Cresce lantisemitismo iraniano, e il mondo sbadiglia

Il convegno di Teheran conferma che i sentimenti anti-israeliani da tempo sono sfociati in aperto antisemitismo

Da un editoriale di Ha'aretz

image_1506Si può prendere in giro il convegno di negazionisti della Shoà di Teheran, come ha suggerito lo storico Moshe Zimmerman. Ma si può anche considerare questo atteggiamento come l’ennesimo sintomo della sindrome da affaticamento cronico che affligge l’occidente di fronte al crescente estremismo islamico.
Finché il mondo arabo era unito e compatto contro lo “stato sionista” e le sue politiche verso i palestinesi, si poteva sperare che quell’odio scomparisse una volta risolto il conflitto locale. Ma il convegno di Teheran costituisce una prova ulteriore del fatto che i sentimenti anti-israeliani da tempo si sono trasformati in antisemitismo esplicito.
I ripetuti appelli alla distruzione di Israele che provengono dall’Iran, talmente costanti che le reazioni di ripugnanza sono diventate col tempo sempre più flebili, avrebbero dovuto generare – soprattutto se accompagnati da armi nucleari, ma anche senza di quelle – un fronte mondiale energico ed efficace.
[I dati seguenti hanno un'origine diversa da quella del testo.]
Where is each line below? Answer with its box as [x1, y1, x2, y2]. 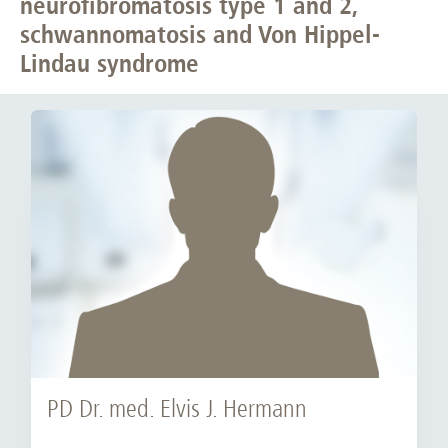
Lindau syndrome [20, 48, 199, 79]
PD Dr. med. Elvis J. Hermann [47, 393, 307, 423]
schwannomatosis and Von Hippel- [20, 19, 380, 50]
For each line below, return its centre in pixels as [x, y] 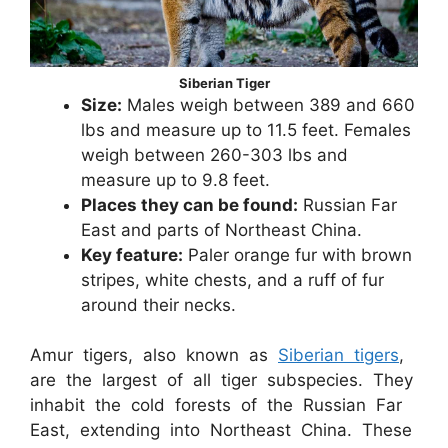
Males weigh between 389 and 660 [268, 104]
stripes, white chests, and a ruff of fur [232, 279]
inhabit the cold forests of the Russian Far [216, 405]
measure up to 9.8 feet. [175, 179]
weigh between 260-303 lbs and [214, 154]
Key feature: [132, 254]
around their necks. [158, 304]
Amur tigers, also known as [154, 355]
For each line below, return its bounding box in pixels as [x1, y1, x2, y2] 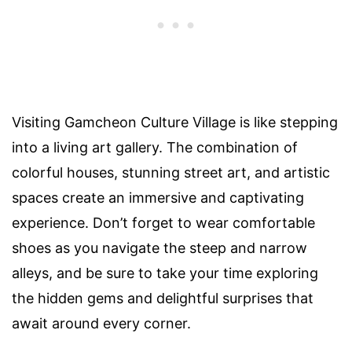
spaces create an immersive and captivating [12, 189, 304, 207]
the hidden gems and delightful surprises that [12, 290, 313, 307]
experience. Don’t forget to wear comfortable [12, 214, 315, 232]
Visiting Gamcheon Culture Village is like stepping [12, 114, 338, 131]
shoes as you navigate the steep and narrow [12, 240, 307, 257]
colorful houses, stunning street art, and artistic [12, 164, 330, 181]
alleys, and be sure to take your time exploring [12, 265, 318, 282]
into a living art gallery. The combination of [12, 139, 298, 156]
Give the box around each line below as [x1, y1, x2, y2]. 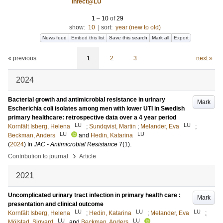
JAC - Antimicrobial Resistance [34, 141, 117, 148]
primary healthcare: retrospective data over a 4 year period [8, 114, 176, 121]
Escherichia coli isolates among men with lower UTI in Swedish [8, 105, 185, 112]
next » [196, 55, 213, 62]
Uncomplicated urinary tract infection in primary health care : [8, 192, 181, 199]
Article [79, 153, 96, 160]
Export [174, 35, 189, 40]
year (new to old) [115, 24, 161, 31]
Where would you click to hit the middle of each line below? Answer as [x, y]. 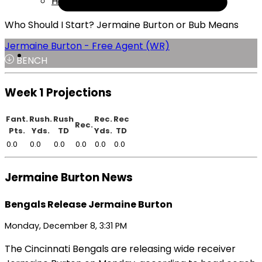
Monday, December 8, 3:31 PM [66, 225]
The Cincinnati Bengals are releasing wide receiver [120, 249]
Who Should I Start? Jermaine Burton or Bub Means [122, 25]
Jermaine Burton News [69, 177]
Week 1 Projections [58, 93]
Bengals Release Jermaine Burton [89, 204]
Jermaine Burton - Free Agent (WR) [87, 46]
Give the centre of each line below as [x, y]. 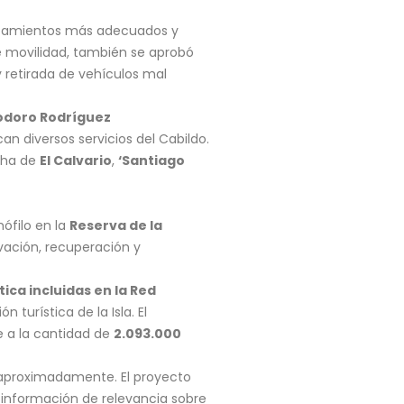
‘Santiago [151, 161]
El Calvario [76, 161]
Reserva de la [116, 225]
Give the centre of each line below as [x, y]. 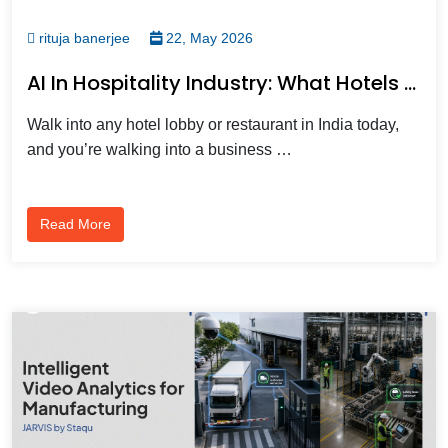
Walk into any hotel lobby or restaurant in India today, [213, 124]
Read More [75, 223]
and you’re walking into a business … [159, 149]
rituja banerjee [82, 37]
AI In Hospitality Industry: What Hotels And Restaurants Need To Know [410, 82]
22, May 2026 [207, 37]
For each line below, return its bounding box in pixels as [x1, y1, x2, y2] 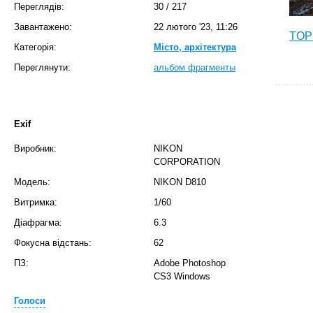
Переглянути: [14, 62, 71, 73]
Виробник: [14, 143, 57, 154]
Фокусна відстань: [14, 238, 92, 248]
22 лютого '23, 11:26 [154, 22, 238, 32]
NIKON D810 [154, 177, 206, 187]
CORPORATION [154, 156, 220, 167]
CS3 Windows [154, 271, 210, 282]
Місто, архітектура [154, 42, 236, 52]
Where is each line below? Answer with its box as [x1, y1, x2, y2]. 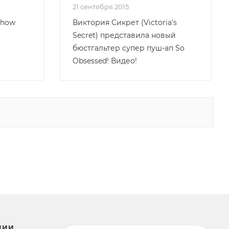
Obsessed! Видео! [73, 56, 137, 65]
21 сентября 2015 [76, 3, 129, 11]
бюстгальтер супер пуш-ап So [73, 43, 185, 53]
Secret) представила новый [73, 31, 176, 40]
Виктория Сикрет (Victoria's [73, 18, 177, 27]

Invece vediamo che il problema sembra gradualmente diventare un problema soltanto israeliano. È troppo presto per affermare che il mondo rimane in silenzio davanti alla minaccia di distruggere Israele. Ma non è troppo presto per affermare che il mondo la affronta in modo apatico e annoiato.
Il convegno di negazionisti della Shoà fa parte integrante della politica estera iraniana, che nel corso dell’ultimo ha mietuto notevoli successi dopo aver elegantemente rifiutato tutte le offerte diplomatiche avanzate dall’occidente: il rozzo intervento del presidente iraniano Mahmoud Ahmadinejad all’Assemblea Generale dell’Onu, che tuttavia gli ha garantito una legittimazione; la politica delle sanzioni, che va dileguandosi; ora anche l’indebolirsi della promessa americana di difendere Israele, testimoniata dall’audizione al Senato del nuovo segretario Usa alla difesa Robert Gates; il documento Baker, la cui sostanza consiste nel rimuovere l’America dal Medio Oriente; e la debolezza dimostrata da Israele nella sua sfortunata guerra contro Hezbollah: tutto questo rafforza il morale degli iraniani.
Le preoccupazioni circa le parole sfuggite al primo ministro Ehud Olmert sul programma nucleare israeliano sono cosa banale e marginale rispetto della minaccia che incombe su Israele. Ciò che è davvero sul tavolo, oggi, è la lotta di Israele per sopravvivere ad una esplicita minaccia di distruzione. Davanti a questa eventualità sempre meno remota tutti devono unirsi, compresi coloro che ritengono – come noi – che l’occupazione israeliana dei territori debba finire rapidamente e che le sofferenze dei palestinesi logorino la sicurezza di Israele anziché rafforzarla.
Così come il presidente iraniano non vede alcun collegamento fra l’occupazione dei territori e il suo desiderio di cancellare l’esistenza di Israele, allo stesso modo il resto del mondo dovrebbe considerare il contenzioso israelo-palestinese e le minacce iraniane come due questioni distinte. Ahmadinejad non riconosce i confini del 1967, né alcun altro confine, per lo stato degli ebrei. Usa la negazione della Shoà per demolire le basi morali dell’esistenza di Israele, e lo dice apertamente. Questa infatti è stata la spiegazione esplicitamente offerta dal ministro degli esteri iraniano del perché proprio adesso sia necessario mettere in discussione il “mito” della Shoà.
Per contrastare tutto questo è necessario creare un fronte morale, diplomatico, politico ed anche militare: un fronte che sia risoluto, non intorpidito e sulla difensiva; un fronte che renda i discorsi sulla distruzione di Israele immediatamente controproducenti per gli iraniani, ancor prima di qualunque discussione sui veri scopi delle potenzialità nucleari che vanno sviluppando.